**Records from a dataset**
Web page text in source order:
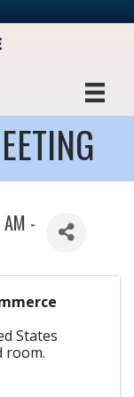
-
States
room.
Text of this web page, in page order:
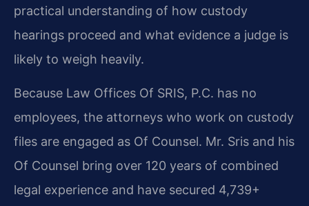
practical understanding of how custody
hearings proceed and what evidence a judge is
likely to weigh heavily.
Because Law Offices Of SRIS, P.C. has no
employees, the attorneys who work on custody
files are engaged as Of Counsel. Mr. Sris and his
Of Counsel bring over 120 years of combined
legal experience and have secured 4,739+

**TASK**
Repeat each entry exactly as it appears; skip any picture.

**EXPECTED OUTPUT**
Web page text in source order:
-
States
room.
Text of this web page, in page order:
practical understanding of how custody
hearings proceed and what evidence a judge is
likely to weigh heavily.
Because Law Offices Of SRIS, P.C. has no
employees, the attorneys who work on custody
files are engaged as Of Counsel. Mr. Sris and his
Of Counsel bring over 120 years of combined
legal experience and have secured 4,739+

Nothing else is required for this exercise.